L’appareil d’Etat doit se moderniser dans le sens du meilleur service possible rendu au public et la casse de cet appareil ne se fera pas au profit de l’usager. L’inspection du travail est un corps de contrôle à part. En effet, de par les fonctions qu’il occupe, il est susceptible de sanctionner les infractions qu’il constate dans de grandes entreprises, économiquement et politiquement puissantes, ou auprès d’employeurs d’entreprises moyennes ou petites, mais influents politiquement. La main d’œuvre étant la matière première du libéralisme, le sujet est sensible.
Pour permettre aux agents de l’inspection du travail de faire leur travail, la France est signataire de la convention N°81 de l’Organisation Internationale du Travail consacrée au statut et prérogatives de l’Inspection du travail. Elle interdit notamment les «influences extérieures indues» sur ses agents, leur confère un statut qui assure leur stabilité et leur donne des compétences étendues en matière de contrôle.

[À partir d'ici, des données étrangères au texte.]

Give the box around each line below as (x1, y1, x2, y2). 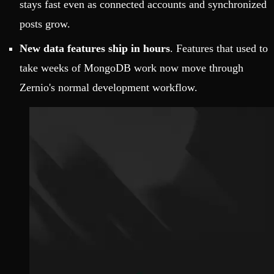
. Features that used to (170, 42, 268, 55)
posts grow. (20, 18, 70, 31)
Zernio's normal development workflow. (20, 81, 198, 94)
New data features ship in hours (20, 42, 170, 55)
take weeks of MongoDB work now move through (20, 62, 243, 75)
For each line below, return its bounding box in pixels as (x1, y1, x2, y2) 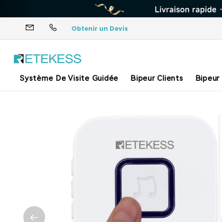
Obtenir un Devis (71, 24, 128, 33)
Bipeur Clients (130, 74, 183, 83)
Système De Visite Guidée (20, 74, 118, 83)
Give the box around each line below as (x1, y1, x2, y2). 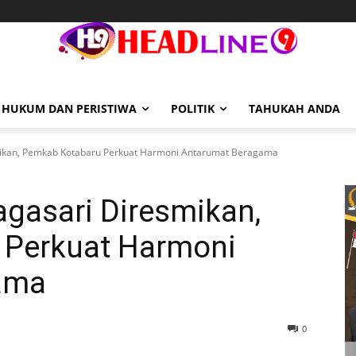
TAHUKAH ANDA (249, 101, 340, 116)
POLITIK (171, 101, 215, 116)
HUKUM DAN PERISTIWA (2, 101, 137, 116)
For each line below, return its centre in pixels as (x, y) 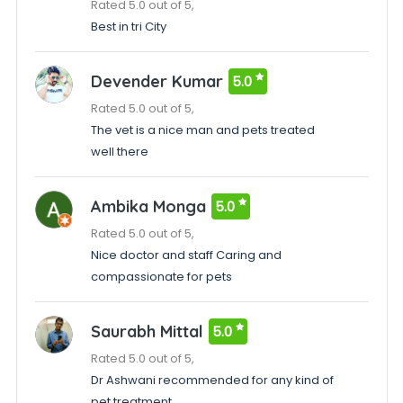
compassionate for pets (161, 277)
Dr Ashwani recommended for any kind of (212, 380)
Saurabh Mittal (147, 331)
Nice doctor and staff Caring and (186, 255)
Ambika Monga (148, 206)
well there (119, 152)
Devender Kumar (157, 81)
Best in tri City (128, 27)
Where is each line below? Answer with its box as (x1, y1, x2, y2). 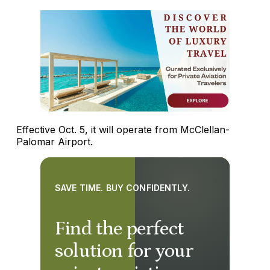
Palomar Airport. (16, 135, 93, 148)
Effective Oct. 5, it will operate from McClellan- (16, 123, 230, 136)
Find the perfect (55, 218, 184, 240)
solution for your (55, 240, 193, 262)
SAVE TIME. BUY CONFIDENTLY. (55, 182, 190, 193)
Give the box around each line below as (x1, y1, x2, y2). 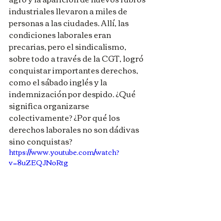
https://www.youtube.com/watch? (9, 145, 119, 158)
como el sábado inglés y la (9, 74, 109, 89)
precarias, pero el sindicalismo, (9, 38, 128, 54)
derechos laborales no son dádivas (9, 121, 141, 137)
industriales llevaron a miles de (9, 3, 129, 18)
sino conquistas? (9, 133, 73, 148)
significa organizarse (9, 98, 91, 113)
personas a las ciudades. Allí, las (9, 15, 130, 30)
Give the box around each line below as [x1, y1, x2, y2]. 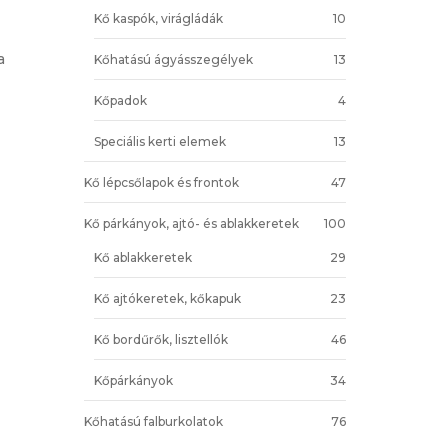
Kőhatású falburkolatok [83, 413, 223, 429]
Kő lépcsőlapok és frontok [83, 174, 239, 190]
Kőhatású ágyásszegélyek [93, 51, 253, 67]
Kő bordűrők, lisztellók [93, 331, 228, 347]
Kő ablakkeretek [93, 249, 192, 265]
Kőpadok [93, 92, 147, 108]
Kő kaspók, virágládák [93, 10, 223, 26]
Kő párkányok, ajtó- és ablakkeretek [83, 215, 299, 231]
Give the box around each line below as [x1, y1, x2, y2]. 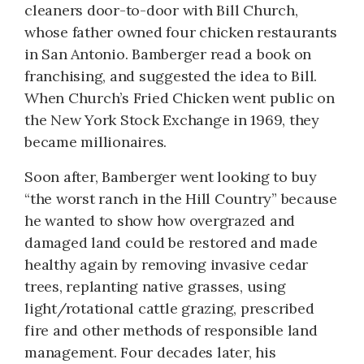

La faiblesse des effectifs alliée a une culture politique ambiante tout à fait défavorable au droit du travail conduit à la multiplication des situations d’obstacle aux contrôles, d’incivilités voire de violence sur les agents dont l’assassinat de deux agents de contrôle en septembre 2004 en Dordogne a été la plus effroyable illustration. Les interventions, ces fameuses «influences extérieures indues» d’employeurs délinquants, mais néanmoins influents auprès du pouvoir, se multiplient pour tenter de se soustraire aux contrôles ou à leurs éventuelles conséquences.
Ces agissements sont pourtant sanctionnés à l’article 433-3 du code pénal qui punit de dix d’emprisonnement et 150.000 € d’amende «les agissements visant obtenir d’une personne dépositaire de l’autorité publique qu’elle s’abstienne d’accomplir les actes de sa fonction».
Traité de façon honteuse par les médias français et par les politiques, l’assassinat des deux agents de contrôle marquera durablement l’inspection du travail. Ses effectifs esseulés, abandonnés du soutien de la hiérarchie qui semble soupçonner en permanence les agents de l’inspection du travail au lieu de valoriser le travail dévoué de ce petit millier d’agents. On est bien loin du «36 Quai des orfèvres» où la hiérarchie semble «vivre» le boulot de ses agents et le vivre avec eux.
Une rumeur persistante dans les services de l’inspection du travail suggère d’ailleurs qu’un long passage en son sein a tendance à faire s’amenuiser en proportion les chances de l’agent en section d’être promu au choix. Bruits de couloir à tous coups…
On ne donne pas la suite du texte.